The :lo12: change meaning depending on the size of the data the instruction is handling (e.g. ldrb uses LDST8_ABS_LO12_NC, ldrh uses LDST16_ABS_LO12_NC).

A GOT relative version of these relocations also exists, the assembler will pickup the right one.

Control flow relocations

Operator    | Relocation name | Operation | Inst | Immediate | Check
------------+-----------------+-----------+------+-----------+----------
[implicit]  | TSTBR14         | S + A - P | tbz  | X[15:2]   | |X|≤2^15
            |                 |           | tbnz |           |  
------------+-----------------+-----------+------+-----------+----------
[implicit]  | CONDBR19        | S + A - P | b.*  | X[20:2]   | |X|≤2^20
------------+-----------------+-----------+------+-----------+----------
[implicit]  | JUMP26          | S + A - P | b    | X[27:2]   | |X|≤2^27
------------+-----------------+-----------+------+-----------+----------
[implicit]  | CALL26          | S + A - P | bl   | X[27:2]   | |X|≤2^27
------------+-----------------+-----------+------+-----------+----------

Epilogue

I couldn't find an official documentation.
The tables above have been reconstructed from the GAS test case and the ARM document explaining the type of relocations available for AArch64 compliant ELFs.

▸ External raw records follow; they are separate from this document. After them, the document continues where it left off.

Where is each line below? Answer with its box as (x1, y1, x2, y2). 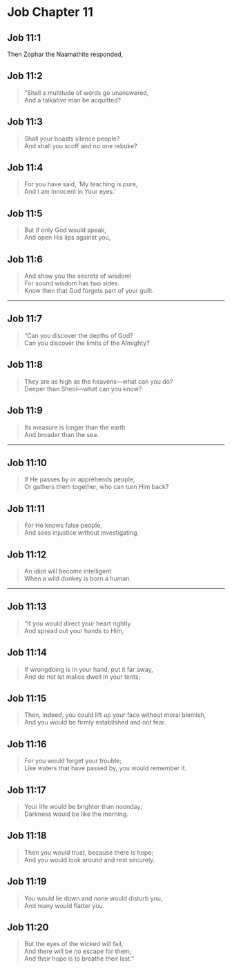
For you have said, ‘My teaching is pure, (23, 180, 138, 188)
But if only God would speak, (23, 226, 107, 234)
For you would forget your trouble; (23, 756, 122, 765)
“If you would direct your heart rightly (23, 619, 131, 628)
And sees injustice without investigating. (23, 528, 139, 537)
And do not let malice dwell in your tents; (23, 673, 141, 681)
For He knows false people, (23, 521, 102, 530)
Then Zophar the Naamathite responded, (7, 50, 124, 58)
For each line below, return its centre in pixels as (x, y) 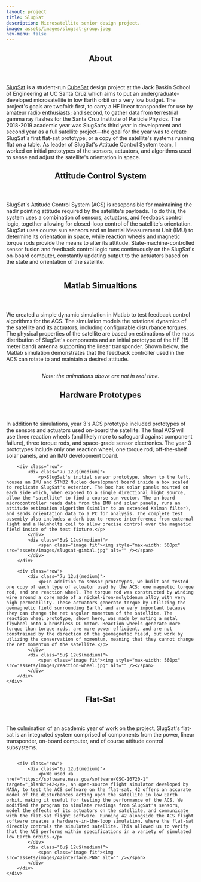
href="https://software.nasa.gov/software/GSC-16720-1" (77, 779)
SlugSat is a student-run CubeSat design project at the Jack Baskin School (98, 87)
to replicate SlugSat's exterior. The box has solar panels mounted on (97, 487)
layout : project (26, 12)
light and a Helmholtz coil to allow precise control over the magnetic (99, 524)
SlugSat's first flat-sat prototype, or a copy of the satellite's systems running (100, 138)
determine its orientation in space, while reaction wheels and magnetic (93, 236)
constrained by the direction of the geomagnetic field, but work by (95, 634)
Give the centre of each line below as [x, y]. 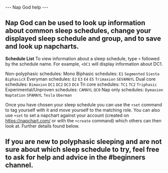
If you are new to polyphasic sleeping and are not [83, 142]
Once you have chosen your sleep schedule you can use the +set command [83, 104]
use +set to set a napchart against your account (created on [67, 115]
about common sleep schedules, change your [78, 31]
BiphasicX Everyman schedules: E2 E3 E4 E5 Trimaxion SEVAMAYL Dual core [80, 79]
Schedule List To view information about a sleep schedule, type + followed [82, 58]
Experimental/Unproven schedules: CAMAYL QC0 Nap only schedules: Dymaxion [84, 89]
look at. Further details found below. [42, 126]
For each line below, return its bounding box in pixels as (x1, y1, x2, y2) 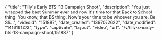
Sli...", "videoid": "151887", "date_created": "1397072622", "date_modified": (5, 19, 157, 25)
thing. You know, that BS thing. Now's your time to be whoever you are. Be (5, 14, 156, 20)
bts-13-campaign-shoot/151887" (5, 30, 71, 35)
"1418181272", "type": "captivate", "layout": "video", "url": (5, 25, 121, 30)
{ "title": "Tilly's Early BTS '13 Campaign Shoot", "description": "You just (5, 4, 150, 10)
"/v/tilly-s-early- (121, 25, 154, 30)
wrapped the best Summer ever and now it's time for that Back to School (5, 9, 152, 15)
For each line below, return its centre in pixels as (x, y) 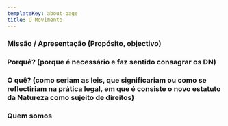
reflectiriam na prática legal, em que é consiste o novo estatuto (114, 89)
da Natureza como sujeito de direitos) (71, 98)
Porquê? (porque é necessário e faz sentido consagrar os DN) (112, 62)
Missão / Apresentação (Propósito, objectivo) (84, 44)
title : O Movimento (35, 20)
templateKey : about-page (42, 13)
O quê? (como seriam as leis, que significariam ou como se (107, 81)
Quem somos (30, 116)
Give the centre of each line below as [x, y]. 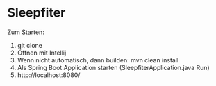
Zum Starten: [26, 32]
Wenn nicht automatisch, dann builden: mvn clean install [98, 60]
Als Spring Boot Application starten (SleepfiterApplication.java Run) [113, 67]
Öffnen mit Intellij [42, 53]
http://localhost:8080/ [49, 75]
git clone [30, 45]
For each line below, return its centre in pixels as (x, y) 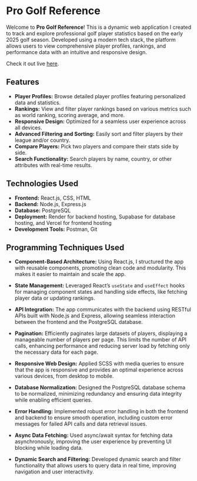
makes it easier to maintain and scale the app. (70, 274)
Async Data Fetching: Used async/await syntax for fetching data (94, 435)
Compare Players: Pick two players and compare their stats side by (97, 146)
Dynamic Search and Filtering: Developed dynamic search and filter (98, 459)
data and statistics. (37, 102)
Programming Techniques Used (65, 248)
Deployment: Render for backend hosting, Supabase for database (95, 217)
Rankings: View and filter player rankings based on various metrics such (103, 109)
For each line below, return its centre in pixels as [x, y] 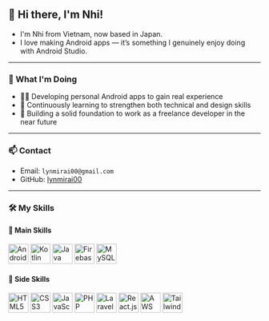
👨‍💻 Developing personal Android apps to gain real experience [121, 97]
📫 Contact [30, 151]
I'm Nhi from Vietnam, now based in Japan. [91, 34]
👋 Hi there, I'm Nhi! [56, 15]
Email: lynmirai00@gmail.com [67, 171]
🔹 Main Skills [30, 230]
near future [38, 122]
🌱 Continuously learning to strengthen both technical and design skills [135, 105]
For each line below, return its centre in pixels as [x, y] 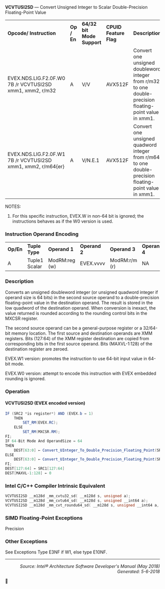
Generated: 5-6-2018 [138, 572]
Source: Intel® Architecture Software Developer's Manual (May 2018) [90, 566]
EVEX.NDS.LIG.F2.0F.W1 [36, 154]
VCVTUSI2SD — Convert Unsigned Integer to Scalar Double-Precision [76, 7]
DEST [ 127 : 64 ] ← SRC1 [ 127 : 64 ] [35, 469]
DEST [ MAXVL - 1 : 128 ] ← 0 [28, 473]
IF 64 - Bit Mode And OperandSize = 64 [44, 441]
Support [92, 42]
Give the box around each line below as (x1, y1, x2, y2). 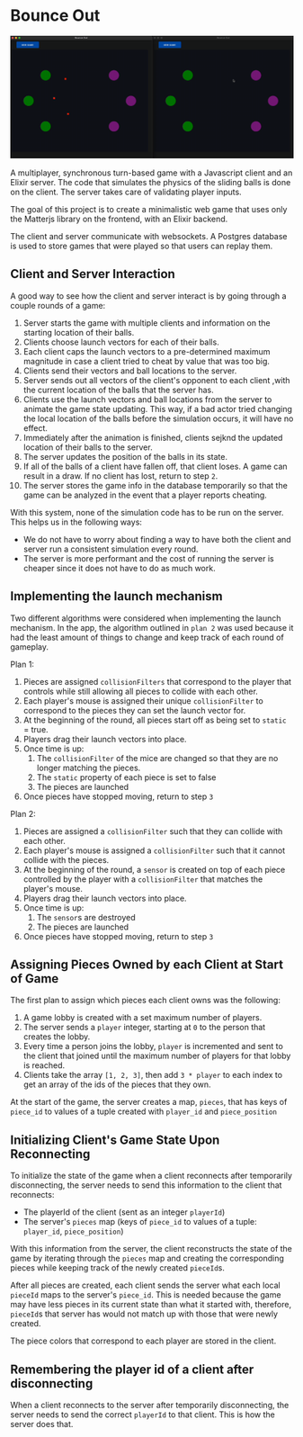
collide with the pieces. (22, 854, 110, 865)
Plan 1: (10, 659, 35, 669)
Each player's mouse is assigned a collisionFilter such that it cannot (22, 845, 286, 856)
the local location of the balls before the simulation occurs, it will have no (22, 413, 294, 424)
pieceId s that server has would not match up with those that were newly (10, 1308, 278, 1319)
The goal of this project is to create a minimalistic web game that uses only (10, 203, 288, 214)
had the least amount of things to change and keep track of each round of (10, 632, 284, 642)
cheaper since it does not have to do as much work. (22, 562, 216, 573)
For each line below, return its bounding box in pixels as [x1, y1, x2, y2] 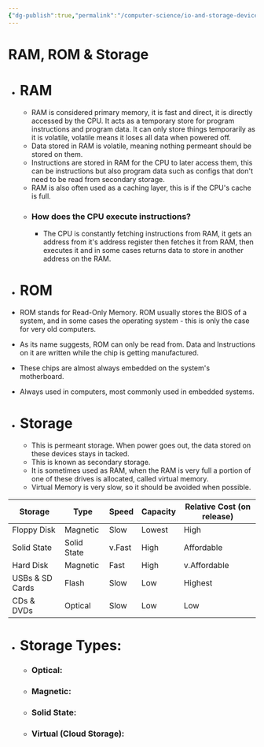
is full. [31, 191, 51, 201]
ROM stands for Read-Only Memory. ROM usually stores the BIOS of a [19, 307, 247, 317]
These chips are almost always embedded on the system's [19, 363, 211, 373]
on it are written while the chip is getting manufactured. [19, 347, 199, 357]
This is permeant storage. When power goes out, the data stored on [31, 440, 251, 450]
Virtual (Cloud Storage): [31, 728, 125, 739]
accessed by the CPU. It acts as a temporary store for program [31, 116, 235, 125]
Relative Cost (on [184, 501, 251, 512]
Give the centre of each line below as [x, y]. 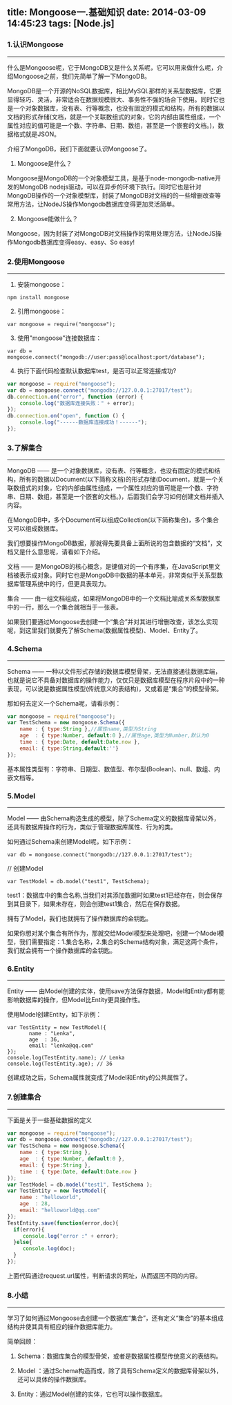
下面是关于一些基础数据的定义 [49, 1120]
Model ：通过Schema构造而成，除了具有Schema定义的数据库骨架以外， [119, 1371]
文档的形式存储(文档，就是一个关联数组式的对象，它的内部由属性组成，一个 [114, 117]
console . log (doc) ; [49, 1249]
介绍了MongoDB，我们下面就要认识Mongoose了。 [79, 149]
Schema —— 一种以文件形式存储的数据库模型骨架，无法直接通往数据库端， [114, 671]
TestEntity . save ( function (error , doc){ [63, 1223]
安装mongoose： [41, 284]
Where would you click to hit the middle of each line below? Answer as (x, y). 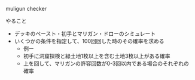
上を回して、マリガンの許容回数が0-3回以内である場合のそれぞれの (106, 63)
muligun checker (26, 9)
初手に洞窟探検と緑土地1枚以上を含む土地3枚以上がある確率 (97, 56)
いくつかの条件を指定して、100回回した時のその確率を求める (89, 41)
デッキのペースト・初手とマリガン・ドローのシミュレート (85, 33)
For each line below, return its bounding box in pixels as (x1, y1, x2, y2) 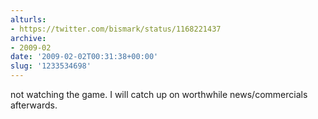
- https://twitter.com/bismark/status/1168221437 (10, 24, 222, 34)
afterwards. (10, 99, 58, 111)
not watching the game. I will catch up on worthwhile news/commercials (10, 89, 308, 100)
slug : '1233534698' (10, 61, 92, 71)
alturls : (10, 14, 47, 25)
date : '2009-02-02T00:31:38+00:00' (10, 52, 159, 62)
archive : (10, 33, 47, 43)
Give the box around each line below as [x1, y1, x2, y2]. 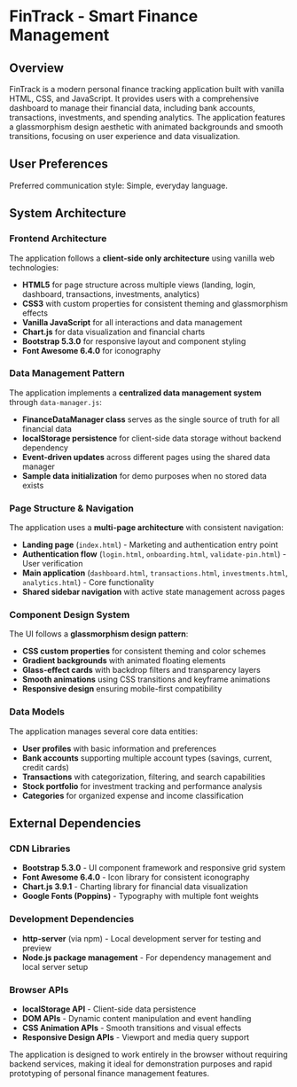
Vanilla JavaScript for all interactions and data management [21, 317, 243, 327]
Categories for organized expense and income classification [21, 790, 244, 801]
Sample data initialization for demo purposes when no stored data [21, 470, 268, 481]
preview [21, 942, 51, 953]
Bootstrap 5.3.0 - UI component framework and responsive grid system [21, 863, 286, 873]
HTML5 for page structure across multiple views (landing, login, [21, 279, 255, 290]
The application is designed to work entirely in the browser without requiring [9, 1049, 288, 1060]
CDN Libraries [9, 842, 71, 855]
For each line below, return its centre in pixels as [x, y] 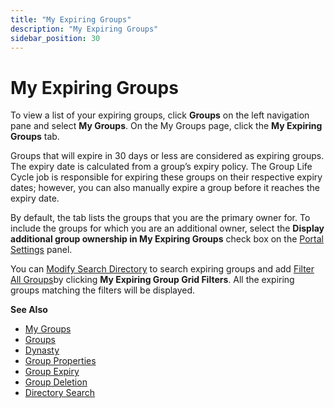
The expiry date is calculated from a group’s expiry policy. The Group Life [161, 167]
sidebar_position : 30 [55, 38]
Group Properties [60, 361]
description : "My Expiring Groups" [84, 29]
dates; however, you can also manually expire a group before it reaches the [165, 188]
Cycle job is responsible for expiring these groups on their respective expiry [166, 177]
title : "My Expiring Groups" [71, 19]
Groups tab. [35, 137]
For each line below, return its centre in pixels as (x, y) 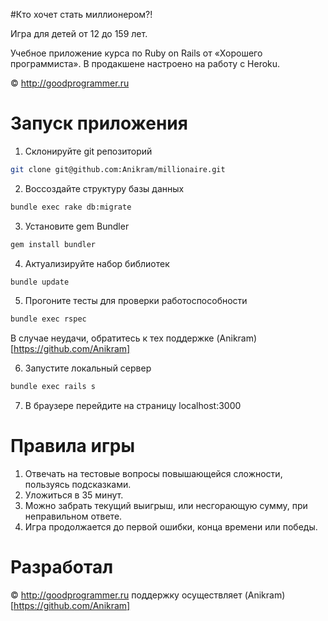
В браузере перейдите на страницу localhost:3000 (133, 406)
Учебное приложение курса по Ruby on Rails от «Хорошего (136, 53)
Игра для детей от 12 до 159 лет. (79, 33)
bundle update (40, 282)
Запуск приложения (99, 123)
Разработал (62, 567)
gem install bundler (53, 244)
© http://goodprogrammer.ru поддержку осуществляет (126, 595)
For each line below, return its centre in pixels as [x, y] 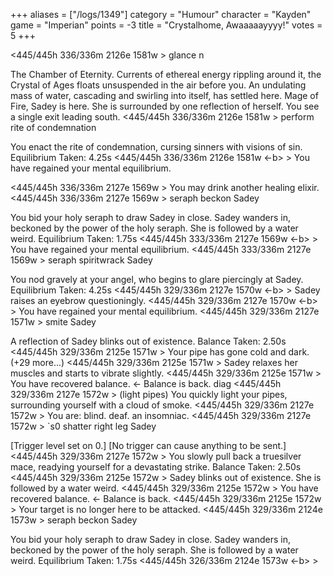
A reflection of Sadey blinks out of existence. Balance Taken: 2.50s [148, 341]
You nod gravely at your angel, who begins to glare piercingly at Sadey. [157, 279]
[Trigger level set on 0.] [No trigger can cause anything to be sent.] [148, 445]
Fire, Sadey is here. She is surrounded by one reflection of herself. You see [165, 106]
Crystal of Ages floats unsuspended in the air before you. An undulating [158, 85]
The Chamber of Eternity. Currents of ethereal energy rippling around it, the [166, 74]
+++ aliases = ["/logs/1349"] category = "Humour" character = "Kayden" [161, 14]
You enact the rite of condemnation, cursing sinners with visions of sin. [156, 147]
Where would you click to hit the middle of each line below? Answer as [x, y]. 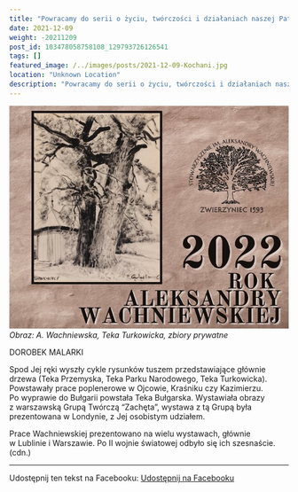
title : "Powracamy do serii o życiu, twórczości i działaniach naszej [142, 19]
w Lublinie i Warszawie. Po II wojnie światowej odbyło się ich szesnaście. [142, 443]
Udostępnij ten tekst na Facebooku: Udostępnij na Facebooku [122, 478]
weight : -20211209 [43, 37]
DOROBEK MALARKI [47, 352]
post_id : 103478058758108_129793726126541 [89, 47]
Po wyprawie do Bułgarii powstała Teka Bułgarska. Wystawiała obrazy [137, 398]
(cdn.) [20, 453]
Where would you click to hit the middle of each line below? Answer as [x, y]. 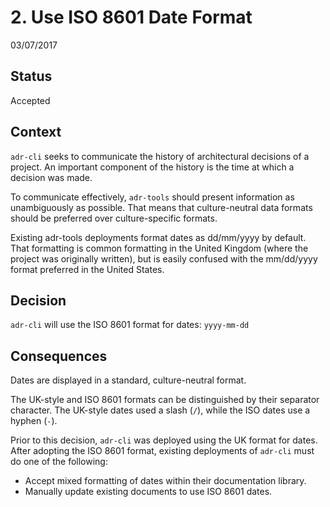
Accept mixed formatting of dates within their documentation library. [165, 481]
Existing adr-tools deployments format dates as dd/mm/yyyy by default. [158, 237]
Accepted [30, 100]
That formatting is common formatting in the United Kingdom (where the [159, 248]
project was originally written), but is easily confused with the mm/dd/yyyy [164, 258]
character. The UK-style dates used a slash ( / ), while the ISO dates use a [160, 410]
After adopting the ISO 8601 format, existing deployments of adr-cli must [162, 451]
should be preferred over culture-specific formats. [114, 218]
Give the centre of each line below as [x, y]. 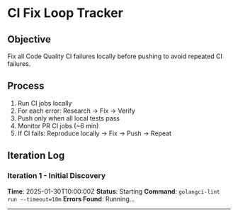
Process [26, 86]
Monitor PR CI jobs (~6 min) [58, 126]
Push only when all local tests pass [69, 118]
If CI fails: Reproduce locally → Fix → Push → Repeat [95, 133]
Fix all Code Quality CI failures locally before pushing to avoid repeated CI [115, 56]
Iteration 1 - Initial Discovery [57, 176]
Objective [29, 39]
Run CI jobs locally [45, 103]
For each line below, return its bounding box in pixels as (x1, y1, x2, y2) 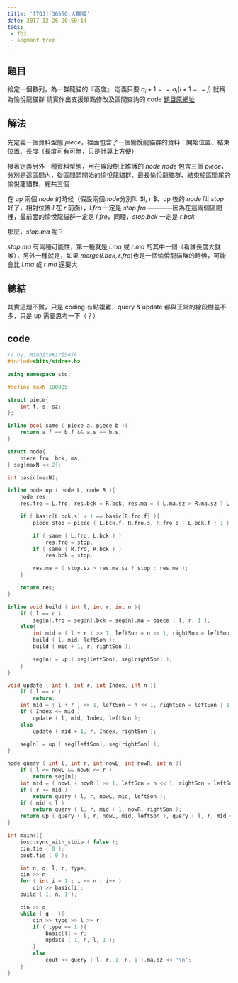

The tables doesn't show all the relocations present in the ARM document, as most of them are complementary versions, picked up by the assembler automatically.

A section with examples would be great, but I don't have an ARM GAS.
In the future I may extend this answer to include examples of assembly listings and relocations dumps.